The Attorney General argues that a decision of the Court of Appeal holding that defendant’s Texas murder conviction qualifies under the prior murder special circumstance (People v. Martinez (1991) 230 Cal.App.3d 197 [281 Cal.Rptr. 205]) established the law of the case that this court must adhere to. *708The doctrine of the law of the case, on which the Attorney General relies, applies in criminal as well as civil matters and even in death penalty cases. (People v. Stanley (1995) 10 Cal.4th 764, 786-787 [42 Cal.Rptr.2d 543, 897 P.2d 481].) But the doctrine is intended merely to enhance judicial economy, and it is not applied when the earlier decision was a “manifest misapplication of existing principles resulting in substantial injustice” (People v. Shuey (1975) 13 Cal.3d 835, 846 [120 Cal.Rptr. 83, 533 P.2d 211]), or when “the controlling rules of law have been altered or clarified by a decision intervening between the first and second appellate determinations” (People v. Stanley, supra, at p. 787). Both of these exceptions exist here.
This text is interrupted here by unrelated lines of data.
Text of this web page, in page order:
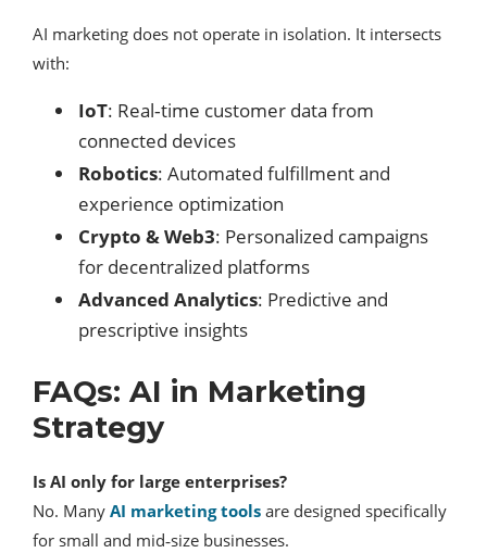
AI marketing does not operate in isolation. It intersects
with:
IoT: Real‑time customer data from
connected devices
Robotics: Automated fulfillment and
experience optimization
Crypto & Web3: Personalized campaigns
for decentralized platforms
Advanced Analytics: Predictive and
prescriptive insights
FAQs: AI in Marketing
Strategy
Is AI only for large enterprises?
No. Many AI marketing tools are designed specifically
for small and mid‑size businesses.
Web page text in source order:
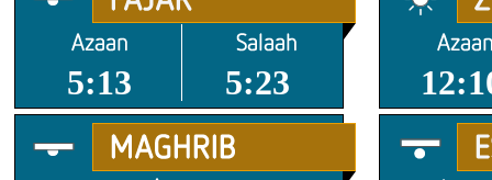
5:13 5:23
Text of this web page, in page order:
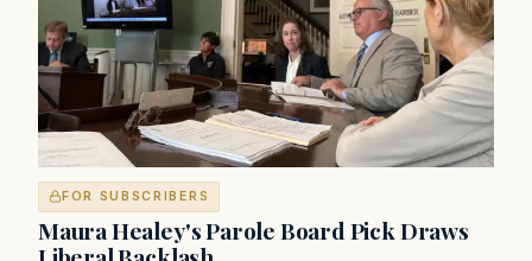
FOR SUBSCRIBERS
Maura Healey's Parole Board Pick Draws
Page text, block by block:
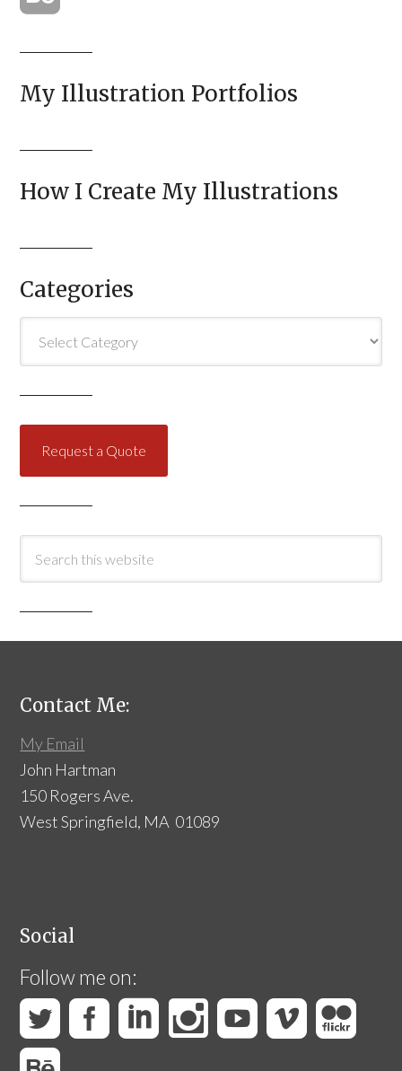
My Illustration Portfolios
How I Create My Illustrations
Categories
Request a Quote
Contact Me:
My Email
John Hartman
150 Rogers Ave.
West Springfield, MA 01089
Social
Follow me on:
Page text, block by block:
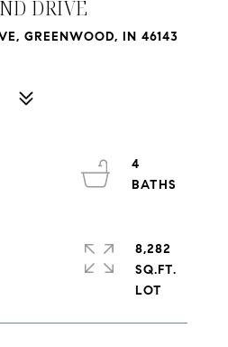
DRIVE
GREENWOOD, IN 46143
4
8,282
SQ.FT.
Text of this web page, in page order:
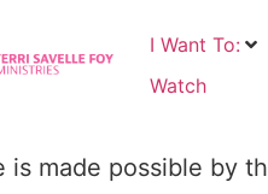
I Want To:
Watch
is made possible by
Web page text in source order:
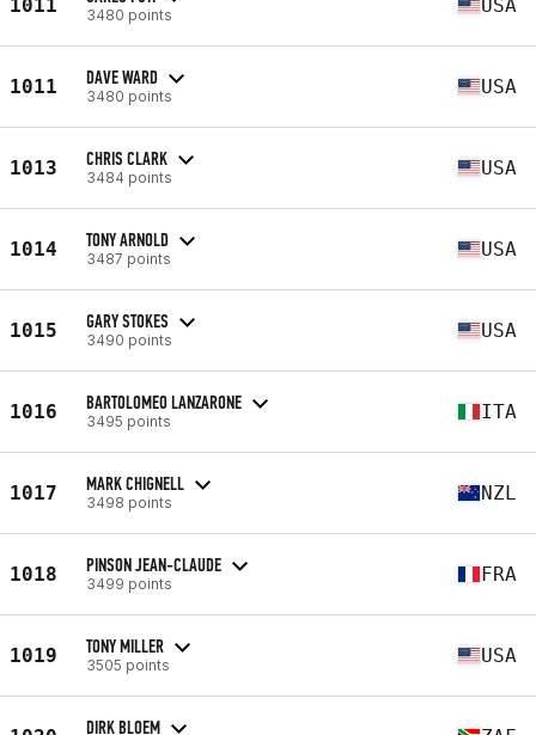
1011 3480 points USA
1011 DAVE WARD
3480 points USA
1013 CHRIS CLARK
3484 points USA
1014 TONY ARNOLD
3487 points USA
1015 GARY STOKES
3490 points USA
1016 BARTOLOMEO LANZARONE
3495 points ITA
1017 MARK CHIGNELL
3498 points NZL
1018 PINSON JEAN-CLAUDE
3499 points FRA
1019 TONY MILLER
3505 points USA
DIRK BLOEM
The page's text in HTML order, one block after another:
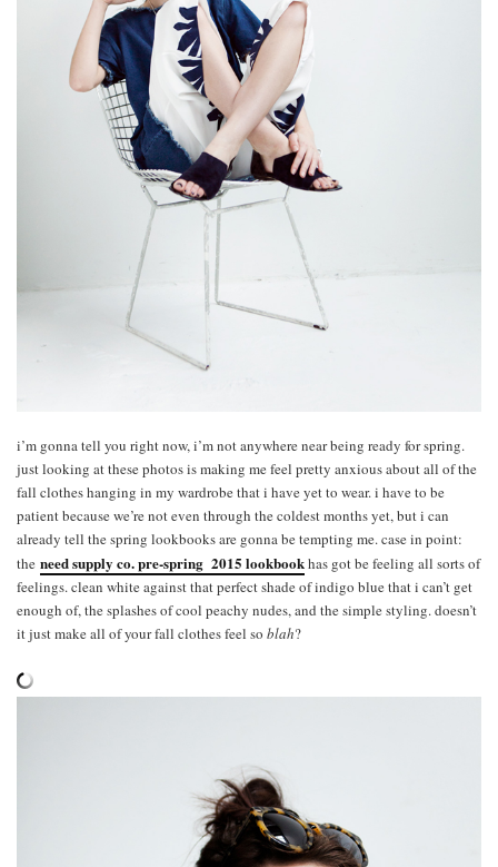
i’m gonna tell you right now, i’m not anywhere near being ready for spring.
just looking at these photos is making me feel pretty anxious about all of the
fall clothes hanging in my wardrobe that i have yet to wear. i have to be
patient because we’re not even through the coldest months yet, but i can
already tell the spring lookbooks are gonna be tempting me. case in point:
the need supply co. pre-spring 2015 lookbookhas got be feeling all sorts of
feelings. clean white against that perfect shade of indigo blue that i can’t get
enough of, the splashes of cool peachy nudes, and the simple styling. doesn’t
it just make all of your fall clothes feel so blah?
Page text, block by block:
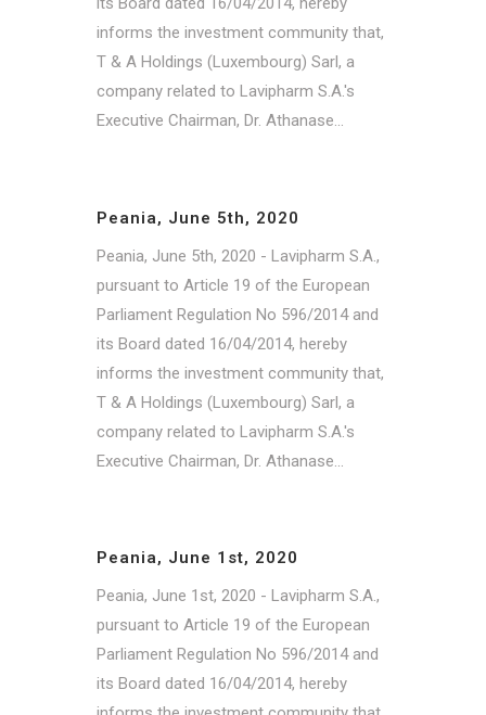
informs the investment community that,
T & A Holdings (Luxembourg) Sarl, a
company related to Lavipharm S.A.'s
Executive Chairman, Dr. Athanase...
Peania, June 5th, 2020
Peania, June 5th, 2020 - Lavipharm S.A.,
pursuant to Article 19 of the European
Parliament Regulation No 596/2014 and
its Board dated 16/04/2014, hereby
informs the investment community that,
T & A Holdings (Luxembourg) Sarl, a
company related to Lavipharm S.A.'s
Executive Chairman, Dr. Athanase...
Peania, June 1st, 2020
Peania, June 1st, 2020 - Lavipharm S.A.,
pursuant to Article 19 of the European
Parliament Regulation No 596/2014 and
its Board dated 16/04/2014, hereby
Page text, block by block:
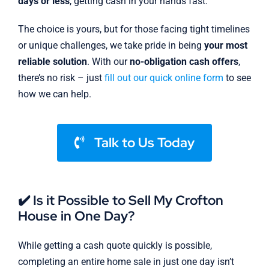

Imposing the death penalty on a defendant for a killing without any qualifying special circumstance is a “substantial injustice” under our law, which requires at least one special circumstance before capital punishment may even be considered. The Court of Appeal’s decision was a “manifest misapplication of existing principles” because the Court of Appeal did not recognize that the statutory definition of malice in California excludes any killing committed with an actual belief, whether reasonable or not, in the need for self-defense. This court’s decision in In re Christian S., supra, 7 Cal.4th 768, which clarified the controlling rule of law—that imperfect self-defense is inherent in the statutory definitions of express and implied malice—was decided in 1994, three years after the Court of Appeal’s decision, and thus it is an intervening decision establishing an exception to the doctrine of law of the case.

Like the majority (maj. opn., ante, at p. 688.), I see no need to decide whether, as the Attorney General argues, this court may look beyond the statutory definition of murder in Texas to determine whether defendant’s Texas conviction includes all the elements of murder in California. Nothing in the record of the Texas murder conviction (see People v. Guerrero (1988) 44 Cal.3d 343, 345 [243 Cal.Rptr. 688, 748 P.2d 1150]) establishes that defendant did not kill with an actual belief in the need for self-defense. On the contrary, the presentence report includes defendant’s statement that he drew his gun and fired the fatal shot because the victim “appeared to be reaching underneath the seat for a weapon.” (Maj. opn., ante, at p. 680.)

For these reasons, I would affirm the judgment as to guilt only and would reverse the judgment as to special circumstance and as to the penalty of death.

Appellant’s petition for a rehearing was denied November 12, 2003, and the opinion was modified to read as printed above. Kennard, J., was of the opinion that the petition should be granted.